Many have argued in recent years that the three-judge court is no longer needed, that it has outlived its original purposes and should therefore be eliminated as a needless waste of judicial resources.[1] Whether the three-judge court is any longer needed for the reasons which led to its creation I do not know. But I note that at least some observers believe the three-judge court to be an important institution for litigants such as civil rights and welfare plaintiffs. Three judges may well display more sensitivity to national policies and perspectives than would a single judge, and when three judges decide in favor of a minority or an unpopular group their decision is likely to inspire more respect than would the decision of a single judge.[2]

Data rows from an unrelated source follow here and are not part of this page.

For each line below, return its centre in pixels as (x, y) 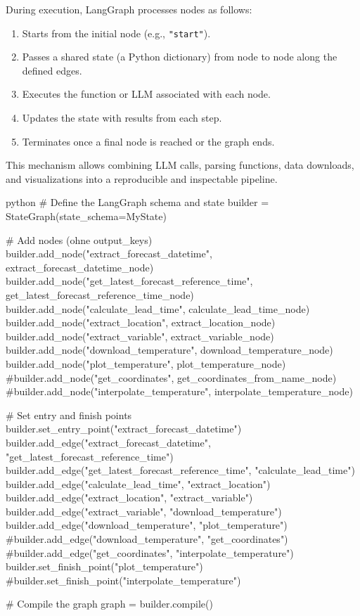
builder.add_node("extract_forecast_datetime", (109, 254)
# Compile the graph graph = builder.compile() (109, 604)
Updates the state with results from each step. (122, 118)
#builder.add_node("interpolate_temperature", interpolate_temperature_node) (179, 391)
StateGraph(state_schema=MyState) (86, 216)
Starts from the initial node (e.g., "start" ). (116, 33)
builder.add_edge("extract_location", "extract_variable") (129, 498)
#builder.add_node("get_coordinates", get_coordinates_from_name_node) (171, 377)

I do not know how these various factors should be *809 weighed. Perhaps the three-judge-court system, along with direct review here, should be eliminated or altered in a major way; perhaps not. Under the Constitution this decision is one for the Congress and not the courts.[3] Moreover, there are practical reasons to avoid judicial usurpation of power over jurisdiction. Under the law as currently interpreted substantial difficulties can arise as to whether initial decisions should be made by a single judge or three judges and as to whether appeals should be to the courts of appeals or to this Court.[4] A case can be split into pieces, making it difficult for courts to resolve issues in a way which takes into account all relevant aspects of the lawsuit. See Parks v. Harden, 504 F.2d 861, 865-867 (CA5 1974). We should not encourage this kind of fragmentation in the name of judicial economy, for it will ultimately lead to much delay and duplication of effort.

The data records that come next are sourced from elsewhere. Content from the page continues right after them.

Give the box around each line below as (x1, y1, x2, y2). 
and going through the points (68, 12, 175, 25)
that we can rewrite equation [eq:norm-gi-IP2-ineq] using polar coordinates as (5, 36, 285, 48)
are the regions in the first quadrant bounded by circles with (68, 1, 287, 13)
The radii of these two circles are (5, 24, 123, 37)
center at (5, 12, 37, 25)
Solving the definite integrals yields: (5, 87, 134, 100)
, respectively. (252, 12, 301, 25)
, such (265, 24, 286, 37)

To some extent the confusion surrounding three-judge courts is the fault of the statutory scheme, but I think that much of the blame must be placed on this Court. What is the status of Idlewild Liquor Corp. v. Epstein, 370 U.S. 713 (1962), after today's decision? Perhaps Idlewild should be distinguished or overruled, as my Brother WHITE urges, but I remain unconvinced. I think we would do better to leave settled as many principles as we reasonably can in this troubled area, and I certainly do not think that we help matters by twisting *810 the language of § 1253 in the way the majority has done here.
I would reverse the decision below for the reasons given in Huffman v. Pursue, Ltd., ante, p. 613 (dissenting opinion), and I would remand the case for consideration of appellant's constitutional claims.
NOTES
[*] Barbara Scott and James Bouras filed a brief for the Motion Picture Association of America, Inc., as amicus curiae urging reversal.

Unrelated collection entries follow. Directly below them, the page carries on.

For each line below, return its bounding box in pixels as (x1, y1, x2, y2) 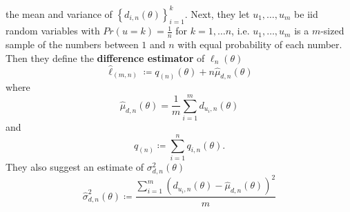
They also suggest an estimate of (6, 159, 144, 173)
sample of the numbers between (6, 37, 139, 52)
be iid (294, 6, 318, 21)
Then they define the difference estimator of (6, 50, 205, 65)
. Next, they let (184, 6, 250, 21)
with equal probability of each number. (177, 37, 342, 52)
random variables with (6, 23, 100, 38)
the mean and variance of (6, 6, 113, 21)

[1] Nuisance is defined in § 1091 of this Act as "any place . . . upon which lewdness, assignation or prostitution is conducted, permitted, continued, or exists, and the personal property and contents used in conducting or maintaining any such place for any such purpose." The remainder of the law consists of detailed procedural provisions governing the maintenance of a nuisance action.
[2] In addition to MTM, Mobile Bookstore was a plaintiff below and is an appellant in the immediate action. There are no material differences in the facts surrounding Mobile's participation in this action and those surrounding MTM's participation. For simplicity, MTM and Mobile are hereinafter referred to collectively as appellant.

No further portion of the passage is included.